A mi amigo del desierto
Ya no llueve por allá, me dijo Tiburcio con tristeza. Todo se seca rapidito, hasta el agua de los cuerpos.
De veras que yo ya ni me acuerdo de aquellos rumbos, le dije, seguro que ni llegar sé. Ya ni de oídas me entero del Arenal, a nadie me encuentro, a nadie busco: de allá sólo se traen puras malas noticias.
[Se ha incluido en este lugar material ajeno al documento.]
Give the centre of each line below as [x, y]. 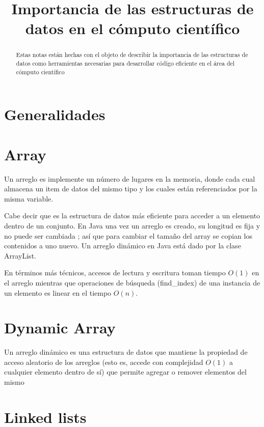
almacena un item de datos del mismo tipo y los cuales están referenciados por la [131, 189]
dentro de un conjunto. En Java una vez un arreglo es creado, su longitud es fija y [132, 226]
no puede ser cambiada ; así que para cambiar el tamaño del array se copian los [128, 235]
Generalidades [55, 114]
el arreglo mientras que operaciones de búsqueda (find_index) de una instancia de [132, 282]
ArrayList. [20, 255]
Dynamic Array [60, 328]
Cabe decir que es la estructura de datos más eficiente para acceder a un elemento [132, 216]
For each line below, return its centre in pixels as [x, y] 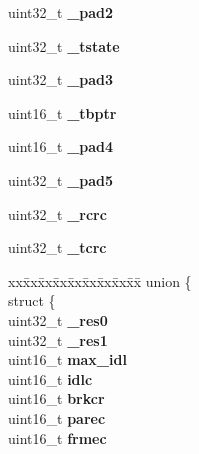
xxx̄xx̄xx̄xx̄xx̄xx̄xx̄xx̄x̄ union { [100, 280]
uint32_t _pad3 [61, 79]
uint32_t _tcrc [57, 247]
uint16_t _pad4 [61, 146]
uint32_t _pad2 [61, 12]
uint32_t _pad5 [61, 179]
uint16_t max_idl [67, 359]
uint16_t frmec [57, 437]
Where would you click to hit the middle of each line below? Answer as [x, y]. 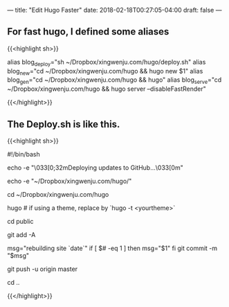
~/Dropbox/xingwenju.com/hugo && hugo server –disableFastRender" [107, 89]
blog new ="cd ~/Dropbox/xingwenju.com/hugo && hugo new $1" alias [105, 72]
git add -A [21, 235]
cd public [20, 222]
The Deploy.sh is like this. [64, 124]
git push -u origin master [43, 269]
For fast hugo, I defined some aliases [88, 32]
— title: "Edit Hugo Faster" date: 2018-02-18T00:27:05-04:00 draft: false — [114, 10]
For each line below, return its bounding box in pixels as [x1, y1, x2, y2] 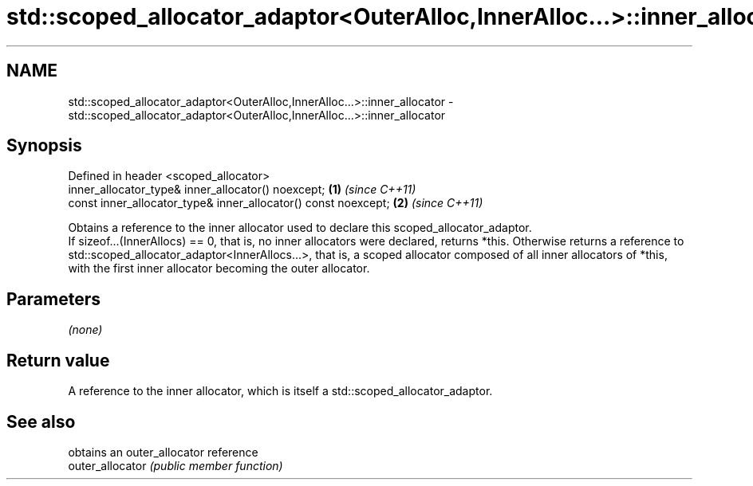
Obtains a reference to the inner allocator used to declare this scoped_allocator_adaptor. [68, 221, 532, 235]
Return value [6, 350, 110, 370]
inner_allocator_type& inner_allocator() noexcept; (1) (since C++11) [68, 182, 416, 197]
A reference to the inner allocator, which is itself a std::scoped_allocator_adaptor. [68, 384, 493, 398]
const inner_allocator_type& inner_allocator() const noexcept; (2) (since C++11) [68, 196, 483, 210]
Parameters [6, 288, 101, 309]
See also [6, 411, 76, 432]
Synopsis [6, 135, 82, 156]
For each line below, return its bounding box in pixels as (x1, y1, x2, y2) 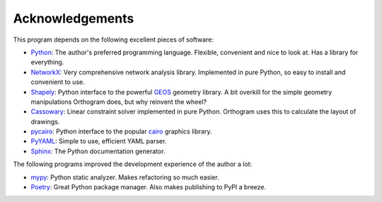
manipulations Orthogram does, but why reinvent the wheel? (30, 97, 207, 106)
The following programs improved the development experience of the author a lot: (13, 160, 253, 169)
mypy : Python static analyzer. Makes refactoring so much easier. (30, 173, 219, 182)
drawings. (30, 117, 60, 126)
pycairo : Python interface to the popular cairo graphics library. (30, 127, 212, 136)
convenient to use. (30, 78, 85, 86)
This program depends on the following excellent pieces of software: (13, 35, 214, 44)
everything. (30, 58, 64, 66)
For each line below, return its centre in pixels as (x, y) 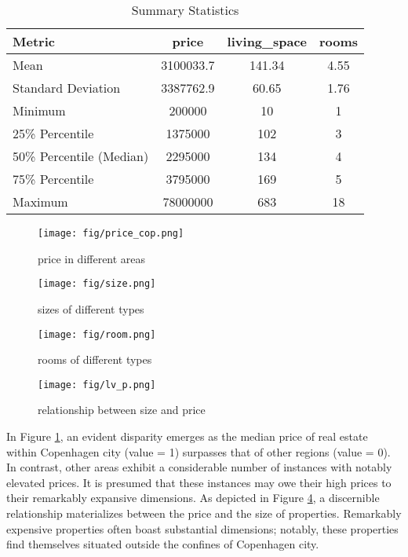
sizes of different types (91, 308)
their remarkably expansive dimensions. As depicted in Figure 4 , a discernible (193, 498)
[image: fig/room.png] (97, 334)
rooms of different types (95, 359)
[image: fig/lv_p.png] (97, 385)
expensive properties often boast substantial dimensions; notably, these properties (202, 528)
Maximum (40, 202)
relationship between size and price (122, 410)
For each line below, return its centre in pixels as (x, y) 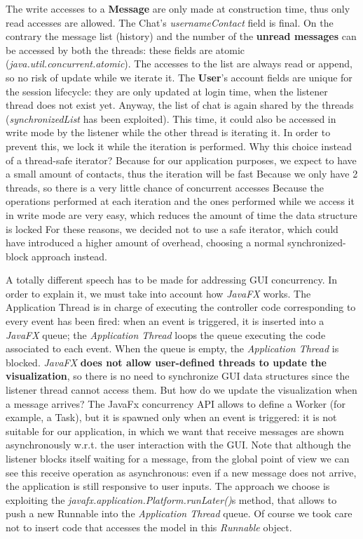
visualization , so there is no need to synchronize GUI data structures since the (178, 376)
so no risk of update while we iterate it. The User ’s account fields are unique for (179, 77)
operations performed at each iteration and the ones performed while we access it (180, 201)
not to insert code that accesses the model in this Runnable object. (149, 527)
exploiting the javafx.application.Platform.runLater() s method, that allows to (171, 499)
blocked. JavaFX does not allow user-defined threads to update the (166, 362)
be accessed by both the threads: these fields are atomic (125, 49)
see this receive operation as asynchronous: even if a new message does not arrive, (181, 472)
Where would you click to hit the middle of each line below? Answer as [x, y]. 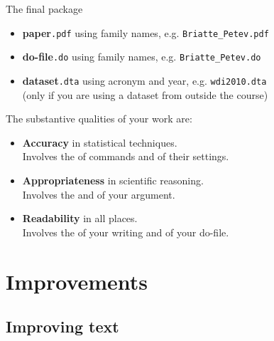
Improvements [77, 281]
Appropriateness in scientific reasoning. [113, 180]
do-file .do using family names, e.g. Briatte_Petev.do [142, 57]
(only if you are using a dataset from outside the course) [145, 94]
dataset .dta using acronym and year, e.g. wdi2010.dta [144, 80]
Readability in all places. [80, 218]
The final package [44, 9]
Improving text [62, 326]
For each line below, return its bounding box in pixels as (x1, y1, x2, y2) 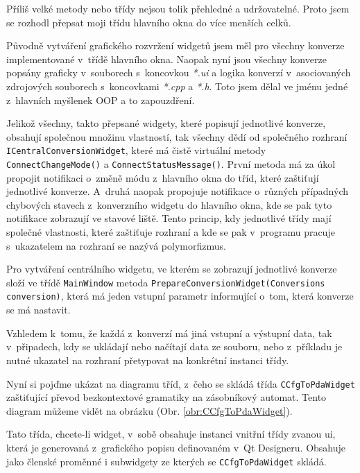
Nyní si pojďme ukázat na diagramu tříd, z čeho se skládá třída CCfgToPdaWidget (6, 376, 355, 390)
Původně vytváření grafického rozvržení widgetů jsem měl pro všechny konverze (6, 38, 345, 53)
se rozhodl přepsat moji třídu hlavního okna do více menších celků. (6, 15, 291, 29)
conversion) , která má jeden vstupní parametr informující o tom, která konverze (6, 289, 354, 303)
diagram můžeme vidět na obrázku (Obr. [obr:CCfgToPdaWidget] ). (6, 403, 293, 418)
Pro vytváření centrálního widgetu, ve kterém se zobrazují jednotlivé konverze (6, 261, 337, 276)
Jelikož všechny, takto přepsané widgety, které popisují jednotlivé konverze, (6, 116, 326, 130)
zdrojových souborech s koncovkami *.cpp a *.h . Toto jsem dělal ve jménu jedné (6, 78, 348, 93)
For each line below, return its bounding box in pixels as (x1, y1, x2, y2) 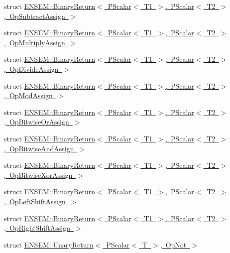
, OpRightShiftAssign (4, 223, 70, 233)
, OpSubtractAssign (4, 10, 65, 21)
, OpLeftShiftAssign (4, 196, 66, 206)
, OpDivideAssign (4, 63, 59, 74)
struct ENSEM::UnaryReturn (4, 239, 94, 250)
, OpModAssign (4, 90, 53, 101)
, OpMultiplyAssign (4, 37, 65, 47)
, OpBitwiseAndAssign (4, 143, 74, 153)
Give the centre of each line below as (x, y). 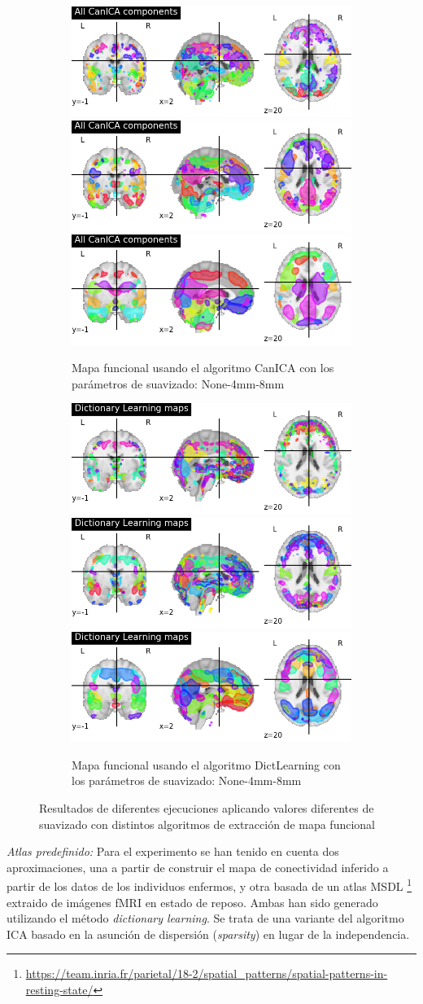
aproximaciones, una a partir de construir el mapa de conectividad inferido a (198, 867)
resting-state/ (59, 989)
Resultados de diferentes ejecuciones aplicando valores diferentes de (207, 807)
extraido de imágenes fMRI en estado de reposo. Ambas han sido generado (192, 902)
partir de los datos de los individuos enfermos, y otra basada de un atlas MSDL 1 (209, 885)
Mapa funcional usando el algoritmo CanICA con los (203, 368)
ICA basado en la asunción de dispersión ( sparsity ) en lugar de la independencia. (208, 934)
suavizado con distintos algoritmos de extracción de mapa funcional (207, 824)
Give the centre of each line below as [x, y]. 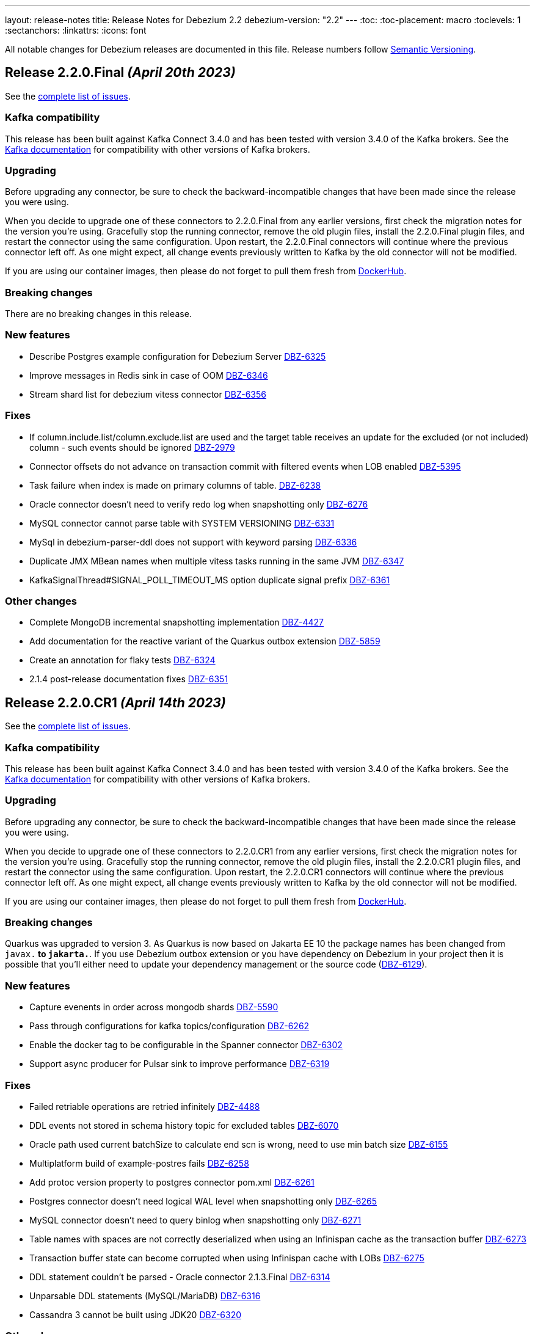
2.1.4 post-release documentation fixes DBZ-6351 [129, 679]
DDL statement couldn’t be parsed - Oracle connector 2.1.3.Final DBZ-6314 [180, 1277]
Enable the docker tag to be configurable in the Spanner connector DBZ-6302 [186, 1045]
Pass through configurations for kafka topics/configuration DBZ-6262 [169, 1026]
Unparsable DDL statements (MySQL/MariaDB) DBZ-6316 [145, 1296]
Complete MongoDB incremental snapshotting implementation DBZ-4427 [177, 622]
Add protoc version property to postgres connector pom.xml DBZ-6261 [172, 1182]
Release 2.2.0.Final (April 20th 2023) [120, 73]
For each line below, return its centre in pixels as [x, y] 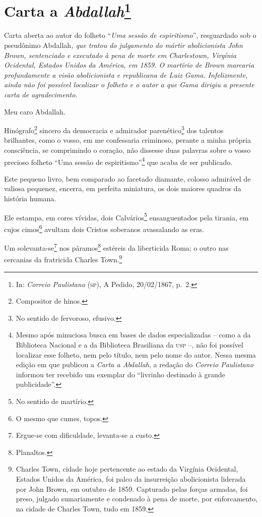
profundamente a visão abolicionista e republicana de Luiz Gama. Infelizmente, [126, 74]
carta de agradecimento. [41, 95]
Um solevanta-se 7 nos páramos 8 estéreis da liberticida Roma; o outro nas [116, 247]
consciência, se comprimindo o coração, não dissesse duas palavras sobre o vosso [127, 150]
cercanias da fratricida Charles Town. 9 [63, 259]
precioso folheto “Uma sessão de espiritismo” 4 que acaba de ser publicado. [118, 161]
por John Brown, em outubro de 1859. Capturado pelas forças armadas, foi [132, 489]
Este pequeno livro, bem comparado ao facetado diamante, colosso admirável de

Tiburcio siguió hablando. Los ojos se secan, nadie se acuerda de llorar, ni los viejos ni los niños conocen el agua del alma. Sólo se escuchan gemidos detrás de las puertas.
Allá no llueve nunca pero Tiburcio me lo vino a contar asustado, como si de un día para el otro la tierra se hubiera tragado todos los cántaros de ese pueblo sin poros.
Él hablaba y hablaba. Sólo de oírlo se me agrietaron los labios. Me los quise remojar con agua de tuna. Cómo extraño el agua de tuna, le dije. Aquí sólo hay latas y botellas retornables. Tiburcio tragó saliva. Sí, yo también extraño el agua, me dijo, y siguió hablando. Yo le noté la nostalgia en la boca. Entonces dejé de oír sus palabras, sabía bien que aquel lugar, como él mismo, no se mueve al parejo que el reloj. Además, yo ni me acordaba de aquella gente, ni de la sed, ni de los ruidos que tanto le raspaban la garganta a Tiburcio.
De pronto se detuvo a media palabra y me miró; yo sentí miedo de verlo tan quieto, tragando saliva. Tengo sed, me dijo. Sí, yo también estaba toda seca pero no le dije nada. Tiburcio me adivinó cuando pasé la punta de mi lengua por mis labios. No, eso no sirve, le oí decir apenas y luego me pegó su boca y sentí sus surcos. Empezó a sacarme agua, mucha agua, como de un pozo profundo: ya ni quien se acuerde de la gente, de la sed, de esa maldita sed que evapora los líquidos del cuerpo.
Tiburcio se fue; me dejó empapada tres días y no volvió. Él sí es de allá, no puede vivir entre las aguas.